The new Islamist governments of the Arab world have a real challenge in formulating their economic policies. After almost a year in power, it is still hard to tell if the new leadership of Egypt wants to go the Turkish route and be economically liberal and global while at the same time socially conservative, or go a more narrow rejectionist route and try to build some kind of Islamist and protectionist economic bloc.
The people who have suddenly found themselves in power have very little experience in managing economies. Their whole political background has been defined by social and religious issues, and their political skills are in rousing people to oppose the previous dictatorships. So given this vacuum, any hints about their economic plans are very important.
Last week in Davos, the suave Egyptian Prime Minister Hesham Qandil was wooing the leaders of the international business world, while at the same time back home his police force was wading into the protesters in Port Saeed leaving tens of people dead. This sharp contrast between internationally amenable and ruthlessly authoritarian behaviour makes it hard to understand the new government’s position.
Qandil was not given a prime spot on the agenda at the World Economic Forum at Davos, but he was very active as he moved from meeting to meeting, smiling and speaking well and cogently in good English. Obviously, Qandil would only go to Davos to make a good impression on that audience of international businessman and politicians, and he is well placed to make a good impression as he called for foreign investment to come back to Egypt.
He has worked for years an international environment, both when he got his doctorate in biological and agricultural engineering from North Carolina State University, and later when he worked for six years as Chief of Water Resources in the African Development Bank, before he came back to help with the revolution in 2011.
Qandil was engagingly frank about the economic difficulties that his government faced. When grilled about the cost of subsidies, he was clear that they had to be cut, but added that to simply cut the lot across the board would cause huge social unrest. He plunged into a discussion on how to target subsidies on the poor who need them while taking them away from the rich who can do without them. He spoke of doing this through some kind of smart identity card for people use the cooperatives that would allow the government to target is aid to its population.
Oddly, just as Qandil was using Davos to make his pitch for more foreign investment to come back to Egypt, Dubai’s Majid Al Futtaim (MAF) announced that it wants to buy the supermarket arm of Egypt’s Mansour Group which includes the supermarket chain Metro and discount grocery store Kheir Zaman. MAF also announced that it would restart its long discussed project to build a huge mall in Cairo, the Mall of Egypt.

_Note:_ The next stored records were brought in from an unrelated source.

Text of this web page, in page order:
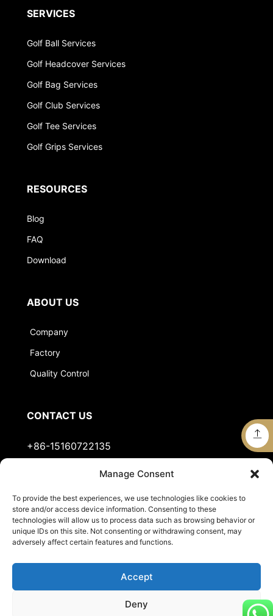
Manage Consent
To provide the best experiences, we use technologies like cookies to
store and/or access device information. Consenting to these
technologies will allow us to process data such as browsing behavior or
unique IDs on this site. Not consenting or withdrawing consent, may
adversely affect certain features and functions.
Accept
Deny
SERVICES
Golf Ball Services
Golf Headcover Services
Golf Bag Services
Golf Club Services
Golf Tee Services
Golf Grips Services
RESOURCES
Blog
FAQ
Download
ABOUT US
Company
Factory
Quality Control
CONTACT US
+86-15160722135
Stella@jts-sports.com
No.51, Siming Garden, Industrial Zone, Tongan
District, Xiamen City, Fujian Province, China.

The MAF announcements are one case a growing appetite by Gulf groups to expand into the large markets of Egypt, in which they take advantage of the low valuations thanks to the political strife, but also take a stake in the likelihood that the Egyptian government will come up with the right mix of laws to attract long term foreign investment
Who is in charge?
But it is hard to tell if all the goodwill being put forward by Qandil is a genuine political initiative and part of a new and globally confident Islamist movement, or it he is simply window dressing for more repressive forces in the same government.
By an unhappy coincidence for the Egyptian prime minister, while he was in Davos the Egyptian courts issued out 21 death sentences to people convicted of causing the riots a year ago in which 74 people died in the Port Saeed stadium when fighting broke out between Port Saeed fans and supporters of visiting Al Ahly.

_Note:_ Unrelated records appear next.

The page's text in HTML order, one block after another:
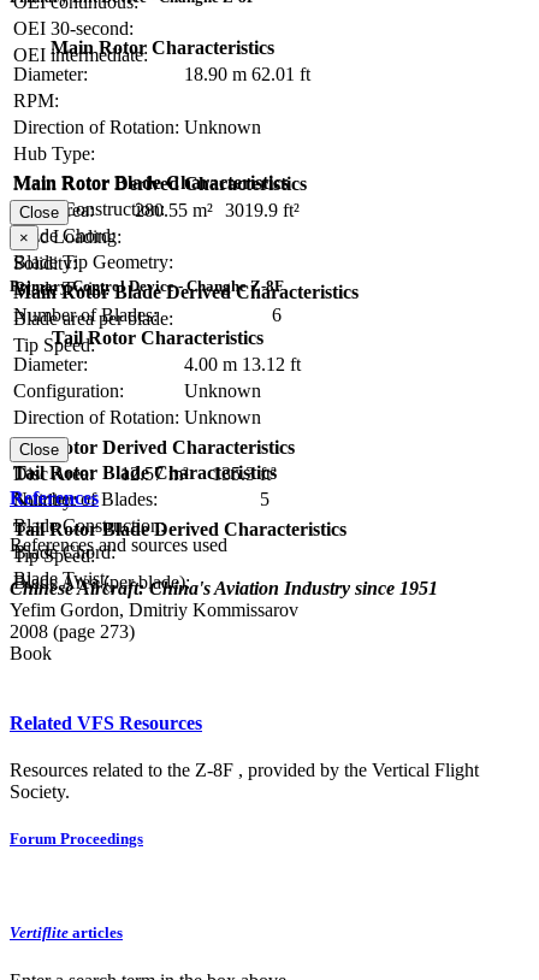
OEI 30-second:
OEI intermediate:
Main Rotor Characteristics
Diameter:
18.90 m 62.01 ft
RPM:
Direction of Rotation: Unknown
Hub Type:
Main Rotor Blade Characteristics
Blade Construction:
Blade Chord:
Blade Tip Geometry:
Blade Twist:
Number of Blades:
6
Main Rotor Derived Characteristics
Disc Area:
280.55 m² 3019.9 ft²
Disc Loading:
Solidity:
Main Rotor Blade Derived Characteristics
Blade area per blade:
Tip Speed:
Close
×
Primary Control Device - Changhe Z-8F
Tail Rotor Characteristics
Diameter:
4.00 m 13.12 ft
Configuration:
Unknown
Direction of Rotation: Unknown
RPM:
Tail Rotor Blade Characteristics
Number of Blades:
5
Blade Construction:
Blade Chord:
Blade Twist:
Tail Rotor Derived Characteristics
Disc Area:
12.57 m²
135.3 ft²
Solidity:
Tail Rotor Blade Derived Characteristics
Tip Speed:
Blade Area (per blade):
Close
References
References and sources used
Chinese Aircraft: China's Aviation Industry since 1951
Yefim Gordon, Dmitriy Kommissarov
2008 (page 273)
Book
Related VFS Resources
Resources related to the Z-8F , provided by the Vertical Flight
Society.
Forum Proceedings
Vertiflite articles

Part of the political suspicion that dominates present day Egypt in the feeling the police encouraged the Port Saeed fans who are traditionally pro-Mubarak, to attack Al Ahly fans who were active in the Tahrir Square protests. If they did, then they would not have given any evidence, but now that death sentences are being handed down the families of the convicted will start to talk of police involvement so as to save their family members.
After riots, President Mohammad Mursi offered to meet the National Salvation Front and start a dialogue. But the opposition refused talks of any kind unless the president agrees to form a broad national unity government, calls fresh presidential elections and rewrites the country’s present constitution which was rammed through with no consultation last autumn.
The uncomfortable mix of liberal opposition parties which make up Egypt’s opposition National Salvation Front is very clear on this and has condemned the Mursi’s government from top to bottom, well aware that the Muslim Brotherhood president has formed a close alliance with the military, all of whom served under the Mubarak regime. This working alliance of former deadly foes has been to the great detriment of any liberal forces and any hopes of a more inclusive Egypt.